Instructions to follow: When you copy the material below, keep every line exact and drop the pictures.
----
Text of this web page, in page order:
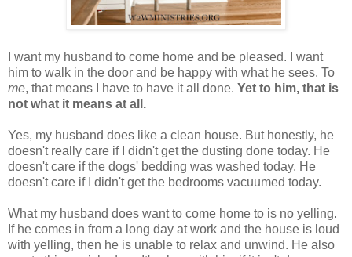
I want my husband to come home and be pleased. I want
him to walk in the door and be happy with what he sees. To
me, that means I have to have it all done. Yet to him, that is
not what it means at all.
Yes, my husband does like a clean house. But honestly, he
doesn't really care if I didn't get the dusting done today. He
doesn't care if the dogs' bedding was washed today. He
doesn't care if I didn't get the bedrooms vacuumed today.
What my husband does want to come home to is no yelling.
If he comes in from a long day at work and the house is loud
with yelling, then he is unable to relax and unwind. He also
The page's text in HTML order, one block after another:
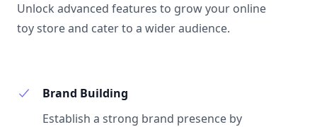
Unlock advanced features to grow your online
toy store and cater to a wider audience.
Brand Building
Establish a strong brand presence by
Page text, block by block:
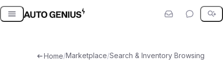
Skip
Home/Marketplace/Search & Inventory Browsing
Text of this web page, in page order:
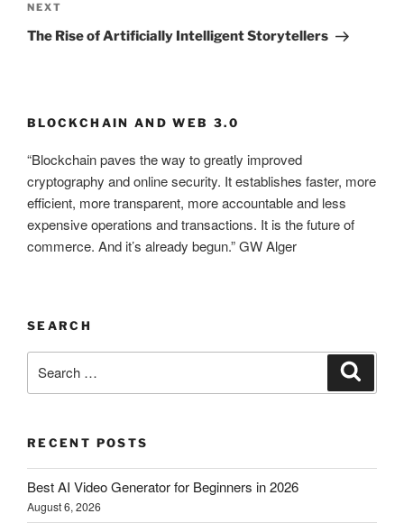
Next
Post
NEXT
The Rise of Artificially Intelligent Storytellers
BLOCKCHAIN AND WEB 3.0
“Blockchain paves the way to greatly improved
cryptography and online security. It establishes faster, more
efficient, more transparent, more accountable and less
expensive operations and transactions. It is the future of
commerce. And it’s already begun.” GW Alger
SEARCH
RECENT POSTS
Best AI Video Generator for Beginners in 2026
August 6, 2026
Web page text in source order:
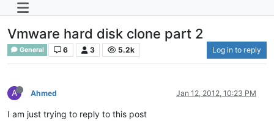
Vmware hard disk clone part 2
General 6 3 5.2k Log in to reply
A Ahmed Jan 12, 2012, 10:23 PM
I am just trying to reply to this post
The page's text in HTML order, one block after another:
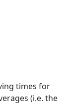
times for
(i.e. the
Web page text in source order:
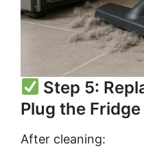
Step 5:
Plug the
After cleaning:
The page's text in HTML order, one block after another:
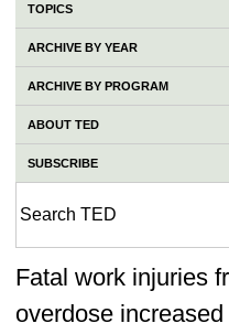
TOPICS
ARCHIVE BY YEAR
ARCHIVE BY PROGRAM
ABOUT TED
SUBSCRIBE
Fatal work injuries
overdose
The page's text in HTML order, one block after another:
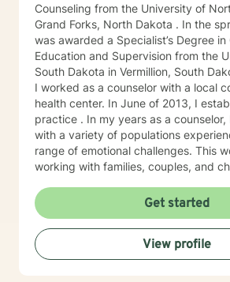
Counseling from the University of
Grand Forks, North Dakota . In the
was awarded a Specialist’s Degree in
Education and Supervision from the
South Dakota in Vermillion, South
I worked as a counselor with a local
health center. In June of 2013, I
practice . In my years as a
with a variety of populations
range of emotional challenges. This
working with families, couples, and
Get started
View profile
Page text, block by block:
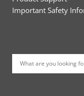
Important Safety
What are you looking
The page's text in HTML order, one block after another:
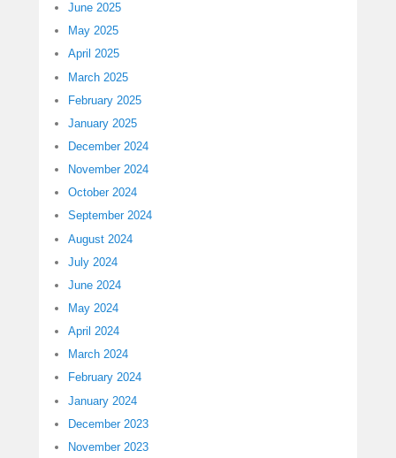
June 2025
May 2025
April 2025
March 2025
February 2025
January 2025
December 2024
November 2024
October 2024
September 2024
August 2024
July 2024
June 2024
May 2024
April 2024
March 2024
February 2024
January 2024
December 2023
November 2023
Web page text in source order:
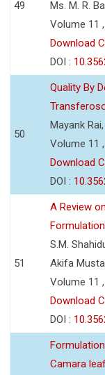
49
Ms. M. R.
Volume 11
Download
DOI :
50
Quality By
Mayank
Volume 11
Download
DOI :
51
A Review
S.M.
Akifa
Volume 11
Download
DOI :
Camara
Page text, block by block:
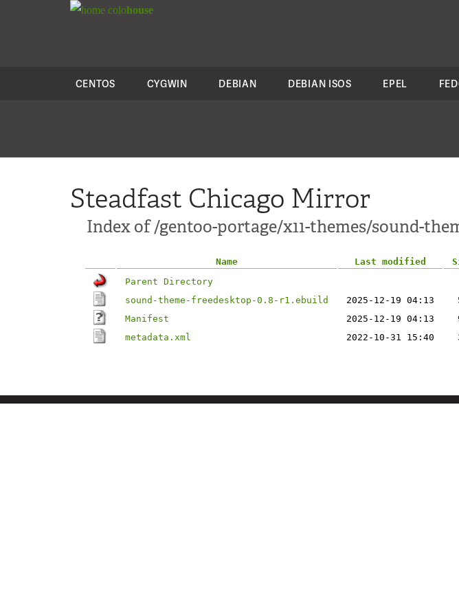
colohouse
CENTOS CYGWIN DEBIAN DEBIAN ISOS EPEL
Steadfast Chicago Mirror
Index of /gentoo-portage/x11-themes/sound-
Name Last modified
Parent Directory
sound-theme-freedesktop-0.8-r1.ebuild
2025-12-19 04:13
Manifest
2025-12-19 04:13
metadata.xml
2022-10-31 15:40
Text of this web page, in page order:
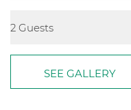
----
Result:
Text of this web page, in page order:
I want my husband to come home and be pleased. I want
him to walk in the door and be happy with what he sees. To
me, that means I have to have it all done. Yet to him, that is
not what it means at all.
Yes, my husband does like a clean house. But honestly, he
doesn't really care if I didn't get the dusting done today. He
doesn't care if the dogs' bedding was washed today. He
doesn't care if I didn't get the bedrooms vacuumed today.
What my husband does want to come home to is no yelling.
If he comes in from a long day at work and the house is loud
with yelling, then he is unable to relax and unwind. He also
The page's text in HTML order, one block after another:
Unlock advanced features to grow your online
toy store and cater to a wider audience.
Brand Building
Establish a strong brand presence by
Page text, block by block:
Skip
Home/Marketplace/Search & Inventory Browsing
Text of this web page, in page order:
Next
Post
NEXT
The Rise of Artificially Intelligent Storytellers
BLOCKCHAIN AND WEB 3.0
“Blockchain paves the way to greatly improved
cryptography and online security. It establishes faster, more
efficient, more transparent, more accountable and less
expensive operations and transactions. It is the future of
commerce. And it’s already begun.” GW Alger
SEARCH
RECENT POSTS
Best AI Video Generator for Beginners in 2026
August 6, 2026
Web page text in source order:
Vmware hard disk clone part 2
General 6 3 5.2k Log in to reply
A Ahmed Jan 12, 2012, 10:23 PM
I am just trying to reply to this post
The page's text in HTML order, one block after another:
times for
(i.e. the
Web page text in source order:
Step 5:
Plug the
After cleaning:
The page's text in HTML order, one block after another:
TOPICS
ARCHIVE BY YEAR
ARCHIVE BY PROGRAM
ABOUT TED
SUBSCRIBE
Fatal work injuries
overdose
The page's text in HTML order, one block after another:
Counseling from the University of
Grand Forks, North Dakota . In the
was awarded a Specialist’s Degree in
Education and Supervision from the
South Dakota in Vermillion, South
I worked as a counselor with a local
health center. In June of 2013, I
practice . In my years as a
with a variety of populations
range of emotional challenges. This
working with families, couples, and
Get started
View profile
Page text, block by block:
Important Safety
What are you looking
The page's text in HTML order, one block after another:
June 2025
May 2025
April 2025
March 2025
February 2025
January 2025
December 2024
November 2024
October 2024
September 2024
August 2024
July 2024
June 2024
May 2024
April 2024
March 2024
February 2024
January 2024
December 2023
November 2023
Web page text in source order:
49
Ms. M. R.
Volume 11
Download
DOI :
50
Quality By
Mayank
Volume 11
Download
DOI :
51
A Review
S.M.
Akifa
Volume 11
Download
DOI :
Camara
Page text, block by block:
colohouse
CENTOS CYGWIN DEBIAN DEBIAN ISOS EPEL
Steadfast Chicago Mirror
Index of /gentoo-portage/x11-themes/sound-
Name Last modified
Parent Directory
sound-theme-freedesktop-0.8-r1.ebuild
2025-12-19 04:13
Manifest
2025-12-19 04:13
metadata.xml
2022-10-31 15:40
Text of this web page, in page order:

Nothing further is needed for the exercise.